Rachel Mason’s “Circus of Books,” now streaming on Netflix, begins by introducing us to her parents, a now-elderly couple. She films them sitting on a couch in their house, while cutting in home movies of the family’s beach outings in the 1970s. The elephant in the room quickly steps out of the shadows to clear up these scenes’ slight awkwardness: her parents have made a living running Circus of Books, a Los Angeles store that sold gay porn beginning in 1976. In the ‘80s they became involved with distributing and producing it.
Circus of Books became a community center and a sex club. In the ‘70s, the lines between adult movies and “mainstream” queer art were far more blurred than they are now. If American directors wanted to make films like “My Own Private Idaho,” “My Beautiful Laundrette,” or “Poison” at that time, they had few opportunities to do so, so many talented gay filmmakers wound up directing hardcore porn. Arthur J. Bressan moved back and forth between it, documentaries, and narrative features. The fact that folks had to pay to go a theater and sit down to watch porn in the ‘70s — even if they left after achieving orgasm — meant that narrative ambition was compatible with extremely explicit sex.
Karen and Barry Mason weren’t especially interested in gay porn. He had gone to film school with Jim Morrison and worked on the special effects of “2001: A Space Odyssey” and “Star Trek,” but in the ‘70s, he needed a new way to earn an income. Karen shows her daughter a list of titles whose profits paid for her college education. While the idea of funding school off titles like “Confessions of a 2-Dick Slut” might make one guffaw, Karen also says that she never watched the films the couple produced. She treats the sex business with detachment, buying sex toys as though she were selecting any old merchandise.
The Masons became the distributor for Hustler magazine and other Larry Flynt publications, including the gay Blueboy. “Circus of Books” interviews Flynt about this period. Feminist author Laura Kipnis has written that contrary to the depiction of the man as a free speech pioneer in Milos Forman’s “The People vs. Larry Flynt,” the real value of Hustler lay in its very embrace of offensiveness and what we’d now call trolling, connecting “bourgeois bodily discretion to political and social hypocrisy.” “Circus of Books” winds up domesticating porn, literally turning it into a middle-class family business. But in this context, its very wholesomeness and optimism are subversive.
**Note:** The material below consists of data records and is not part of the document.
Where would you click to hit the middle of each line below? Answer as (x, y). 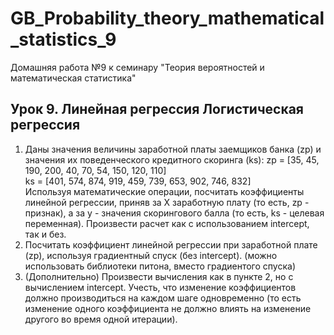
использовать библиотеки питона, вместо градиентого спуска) (160, 266)
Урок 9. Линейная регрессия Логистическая (157, 109)
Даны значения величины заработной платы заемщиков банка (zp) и (173, 149)
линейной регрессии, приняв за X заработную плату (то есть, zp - (167, 202)
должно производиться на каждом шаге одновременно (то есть (163, 298)
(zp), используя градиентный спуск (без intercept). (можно (151, 255)
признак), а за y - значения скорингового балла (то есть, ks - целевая (174, 213)
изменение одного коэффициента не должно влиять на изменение (168, 308)

The film also depicts a time when a lack of discretion could make you a social pariah or even get you arrested. Karen struggled to reconcile her work with her conservative Jewish values. The Masons were very cagey about which friends they told what they did, and even the most “tolerant” seemed to approve only on a partial basis. Sound familiar? At a time when the majority of gay men had to stay in the closet, the Masons wound up in that same closet. A more serious problem arose when they got caught up in the Reagan administration’s attempt to censor porn, with Barry getting prosecuted for shipping five videotapes to Pennsylvania.
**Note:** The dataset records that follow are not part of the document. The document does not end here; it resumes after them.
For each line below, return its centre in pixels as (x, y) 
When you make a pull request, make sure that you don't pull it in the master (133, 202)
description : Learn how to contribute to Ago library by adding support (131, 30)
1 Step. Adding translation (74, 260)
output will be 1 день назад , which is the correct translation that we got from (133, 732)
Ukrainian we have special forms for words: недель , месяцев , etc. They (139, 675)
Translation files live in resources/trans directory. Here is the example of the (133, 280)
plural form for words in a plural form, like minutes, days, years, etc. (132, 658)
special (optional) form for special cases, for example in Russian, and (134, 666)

In its last half, “Circus of Books’ becomes a more personal story. Rachel does not reveal much about herself. But she explores the way her family compartmentalized things. Her mother’s contradictions came to a breaking point when Rachel’s brother Josh came out. Rachel is queer herself, and she mentions that her circle of punk and artist friends in high school might have been “too gay,” scaring her more conventional brother away from accepting his identity. But the fact that her own son is gay broke down barriers Karen had established in her mind, where she felt okay making money off gay men but still thought being gay was wrong on some level. After initial reluctance, the Masons joined PFLAG and participated in Pride Parades.
That’s a heartwarming, uplifting story. But the other arc of “Circus of Books” is a downward trajectory. Rachel films the business shutting down. Thanks to Pornhub and the ubiquity of porn online elsewhere, one can watch vast quantities of it without ever going outside, much less buying magazines and DVDs. But that’s led to the death of community represented by bars and places like Circus of Books. In the ‘80s, the store was notorious for its “Vaseline Alley,” and one worker remembers having sex in its attic. The possibilities for human connection inherent even in the most casual sex have moved online. “Circus of Books” describes the ways that retail stores can forge community, rather than just being capitalist outposts, and suggests what we’ve lost now that we’re trapped at home — involuntarily now, but so often voluntarily.